Ansible gathers system facts (OS version, IP addresses, memory, disk) at the start of each playbook run. These facts are used in templates and conditionals:

1
2
3
4
5
- name: Configure based on OS family
  ansible.builtin.template:
    src: "syslog.conf..j2"
    dest: /etc/rsyslog.d/50-custom.conf
  when: ansible_os_family == "Debian"

This makes roles portable across different OS versions without hardcoding assumptions.


Lessons Learned

  • Idempotency is a discipline, not a feature - Ansible doesn’t guarantee idempotency. You achieve it by using modules correctly, avoiding raw shell commands, and testing thoroughly
  • Check mode before apply, always - --check --diff is the safety net. Skip it once and you’ll regret it
  • FQCN everywhere - using ansible.builtin.apt instead of apt avoids subtle bugs from collection name conflicts and makes the code more readable
  • Pin collection versions - unpinned collections will eventually break your playbooks when an upstream update changes behavior
  • One role, one concern - resist the urge to put everything in a single role.

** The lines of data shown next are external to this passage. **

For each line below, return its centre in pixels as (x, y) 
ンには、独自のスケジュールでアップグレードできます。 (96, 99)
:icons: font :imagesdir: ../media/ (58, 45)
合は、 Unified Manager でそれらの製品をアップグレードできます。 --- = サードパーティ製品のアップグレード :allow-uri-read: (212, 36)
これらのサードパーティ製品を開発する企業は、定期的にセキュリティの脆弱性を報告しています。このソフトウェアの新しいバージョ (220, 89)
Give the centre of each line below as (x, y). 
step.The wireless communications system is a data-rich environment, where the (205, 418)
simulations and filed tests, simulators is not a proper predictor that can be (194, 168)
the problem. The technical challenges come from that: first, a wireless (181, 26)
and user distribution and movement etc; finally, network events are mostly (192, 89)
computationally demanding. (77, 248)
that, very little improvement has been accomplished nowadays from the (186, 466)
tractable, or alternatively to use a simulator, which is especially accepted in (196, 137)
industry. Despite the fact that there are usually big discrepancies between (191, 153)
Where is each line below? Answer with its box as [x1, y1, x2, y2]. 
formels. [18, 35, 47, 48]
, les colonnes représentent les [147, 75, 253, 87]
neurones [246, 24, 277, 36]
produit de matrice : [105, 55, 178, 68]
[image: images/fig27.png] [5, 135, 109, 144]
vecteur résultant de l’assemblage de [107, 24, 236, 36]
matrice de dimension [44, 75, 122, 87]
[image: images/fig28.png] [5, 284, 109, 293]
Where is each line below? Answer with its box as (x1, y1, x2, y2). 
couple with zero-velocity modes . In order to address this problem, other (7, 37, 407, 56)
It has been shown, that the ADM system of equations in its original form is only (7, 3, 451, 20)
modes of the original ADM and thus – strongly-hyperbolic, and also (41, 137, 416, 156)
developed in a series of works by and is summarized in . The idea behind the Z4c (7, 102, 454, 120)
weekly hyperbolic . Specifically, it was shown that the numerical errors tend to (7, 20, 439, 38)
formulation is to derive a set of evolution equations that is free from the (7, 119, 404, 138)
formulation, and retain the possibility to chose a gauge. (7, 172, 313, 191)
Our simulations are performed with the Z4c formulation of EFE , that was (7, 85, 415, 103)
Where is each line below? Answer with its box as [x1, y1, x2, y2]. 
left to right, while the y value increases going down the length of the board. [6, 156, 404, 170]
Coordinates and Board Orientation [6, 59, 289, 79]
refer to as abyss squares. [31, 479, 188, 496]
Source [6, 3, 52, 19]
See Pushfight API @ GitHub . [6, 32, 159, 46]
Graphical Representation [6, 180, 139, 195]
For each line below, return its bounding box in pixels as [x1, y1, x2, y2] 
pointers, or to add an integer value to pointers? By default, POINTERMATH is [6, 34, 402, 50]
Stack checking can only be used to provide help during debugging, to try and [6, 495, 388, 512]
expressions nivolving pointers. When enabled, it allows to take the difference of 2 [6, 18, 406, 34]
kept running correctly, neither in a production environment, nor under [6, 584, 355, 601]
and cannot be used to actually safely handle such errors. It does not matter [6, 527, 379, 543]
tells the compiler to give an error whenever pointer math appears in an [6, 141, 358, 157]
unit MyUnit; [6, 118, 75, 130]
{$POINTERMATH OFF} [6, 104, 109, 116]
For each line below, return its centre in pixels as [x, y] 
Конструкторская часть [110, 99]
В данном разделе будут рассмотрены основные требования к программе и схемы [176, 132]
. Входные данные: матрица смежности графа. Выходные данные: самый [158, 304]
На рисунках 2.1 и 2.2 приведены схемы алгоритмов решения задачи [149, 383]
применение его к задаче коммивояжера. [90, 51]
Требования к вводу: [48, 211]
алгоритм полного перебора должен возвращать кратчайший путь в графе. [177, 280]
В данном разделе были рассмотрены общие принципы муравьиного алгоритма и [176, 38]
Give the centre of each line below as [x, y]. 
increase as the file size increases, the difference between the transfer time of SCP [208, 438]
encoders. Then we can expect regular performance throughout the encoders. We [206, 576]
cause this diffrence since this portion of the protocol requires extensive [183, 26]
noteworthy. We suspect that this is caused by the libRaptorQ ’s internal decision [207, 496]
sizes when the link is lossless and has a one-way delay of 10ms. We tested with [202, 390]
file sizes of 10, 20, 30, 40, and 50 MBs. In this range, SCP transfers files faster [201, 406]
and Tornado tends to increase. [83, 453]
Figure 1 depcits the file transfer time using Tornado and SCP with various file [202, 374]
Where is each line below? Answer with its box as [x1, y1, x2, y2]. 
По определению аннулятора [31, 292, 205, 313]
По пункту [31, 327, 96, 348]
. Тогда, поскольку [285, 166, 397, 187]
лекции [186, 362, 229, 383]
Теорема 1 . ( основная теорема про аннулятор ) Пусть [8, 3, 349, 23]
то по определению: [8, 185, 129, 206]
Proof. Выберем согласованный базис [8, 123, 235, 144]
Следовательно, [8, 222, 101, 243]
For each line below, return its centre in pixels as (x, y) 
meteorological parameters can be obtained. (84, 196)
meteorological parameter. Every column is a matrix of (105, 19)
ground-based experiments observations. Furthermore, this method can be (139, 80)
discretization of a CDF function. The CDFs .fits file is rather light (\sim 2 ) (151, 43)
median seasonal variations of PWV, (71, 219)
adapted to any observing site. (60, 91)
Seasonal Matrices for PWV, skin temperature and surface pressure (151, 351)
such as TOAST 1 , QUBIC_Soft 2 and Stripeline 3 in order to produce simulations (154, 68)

Separate roles are easier to test, reuse, and debug
  • The common role is the most important - it’s unglamorous, but a consistent base configuration across all hosts prevents an entire category of debugging headaches
  • Ansible for day-2, Terraform for day-0 - don’t blur the boundary. Terraform provisions infrastructure, Ansible configures it. Terraform provisioners are an anti-pattern for configuration management
  • Handlers prevent unnecessary restarts - always use notify and handlers instead of restarting services unconditionally

What’s Next

  • Molecule testing - adding automated role testing with Molecule so every merge request verifies that roles converge correctly on a fresh container
  • Expanded role coverage - more roles for application-specific configuration (database tuning, web server hardening, log rotation policies)
  • Dynamic inventory from Proxmox - using the community.proxmox inventory plugin to auto-discover hosts instead of maintaining a static inventory file
  • AWX/Semaphore - evaluating a web UI for Ansible to provide better visibility into playbook runs and scheduling

Ansible is the glue that turns a collection of freshly provisioned VMs and LXCs into a consistent, monitored, and secure environment. Combined with Terraform for provisioning and GitLab CI for execution, it completes the IaC stack that makes the homelab manageable at scale.

This post is licensed under CC BY 4.0 by the author.